Naquele momento de transição para a democracia, após décadas de acelerado crescimento econômico e elevada concentração da riqueza, a sociedade brasileira inscreveu em sua lei máxima a decisão de não mais compatibilizar desigualdade e desenvolvimento. Em seu art. 194, reconhece o direito à cidadania e ao bem-estar social:
A seguridade social compreende um conjunto integrado de ações de iniciativa dos Poderes Públicos e da sociedade, destinadas a assegurar os direitos relativos à saúde, à previdência e à assistência social1.
Passadas mais de três décadas, a destruição de direitos e retrocessos ocorridos nos últimos anos desafia a reconstrução democrática do Brasil. Neste momento, portanto, é fundamental retomar o debate que originou a noção de Seguridade Social, à qual foi integrado o direito universal à saúde.
Do ponto de vista histórico, a origem da proteção social no Brasil localiza-se na década de 1920, quando surgiram as Caixas de Aposentadorias e Pensões (CAPs) e, posteriormente, na década de 1930, os Institutos de Aposentadorias e Pensões (IAPs), ambos voltados à proteção do trabalhador urbano assalariado. A unificação dos IAPs no Instituto Nacional de Previdência Social (INPS), em 1966, durante o regime militar, centralizou a gestão dos recursos oriundos das contribuições dos trabalhadores e empregadores, consolidando o modelo de Seguro Social.
Santos2 caracteriza esse processo como cidadania regulada em que os direitos do cidadão se restringem aos direitos do lugar que ocupa no processo produtivo. O avanço para um modelo distributivo e universal ocorreu com a CF/88 que cria o Sistema de Seguridade Social, promovendo a proteção social a direito universal e dever do Estado. Com isso, a Seguridade Social brasileira preserva a solidariedade intergeracional, prevê a participação do Estado na gestão do Fundo Público e introduz o princípio distributivo com as contribuições sociais sobre o faturamento (Contribuição para o Financiamento da Seguridade Social – Cofins) e lucro das empresas (Contribuição Social sobre o Lucro Líquido – CSLL). Estabeleceu-se, assim, a cidadania universal, ou seja, o direito de todos e todas à proteção social, com orçamento específico e fontes exclusivas. No art. 198, encontra-se instituído o Orçamento da Seguridade Social (OSS) para cobrir gastos da Saúde, Previdência e da Assistência Social1.

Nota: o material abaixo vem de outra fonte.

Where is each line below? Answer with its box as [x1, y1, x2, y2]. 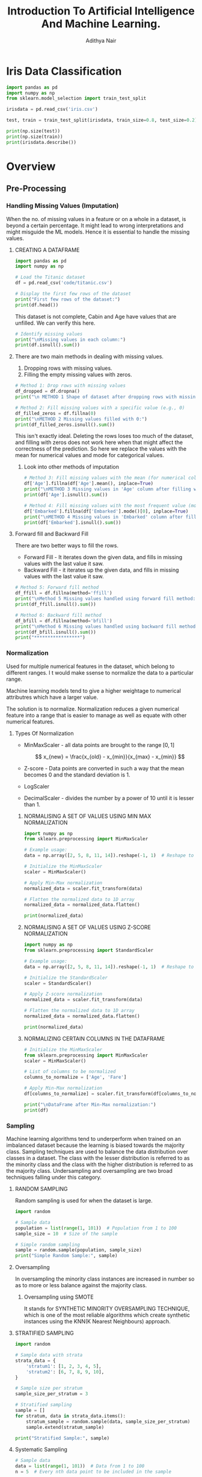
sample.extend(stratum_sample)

O Sistema Único de Saúde (SUS), sempre importante relembrar, foi criado com base na concepção de Estado de Bem-Estar Social e aconteceu no Brasil de forma tardia em relação aos Estados europeus que adotaram o modelo universal para promover justiça social e recuperar os países da miséria e destruição pós-segunda guerra mundial.
O conceito ampliado de saúde que fomentou o debate constituinte e está nos princípios defendidos pelo Movimento da Reforma Sanitária (MRS) não restringe o direito à saúde ao direito à assistência médico-sanitária. Ao contrário, esse conceito ancora-se na qualidade de vida das pessoas, condição precípua para que as populações e as coletividades acumulem melhores condições de saúde. Nesse contexto, portanto, a assistência à saúde não se limita à assistência na doença. É a partir dessa concepção que a saúde na nossa Constituição compõe o tripé da Seguridade Social e, dessa forma, torna-a dependente do conjunto das políticas sociais que promovem segurança e qualidade de vida.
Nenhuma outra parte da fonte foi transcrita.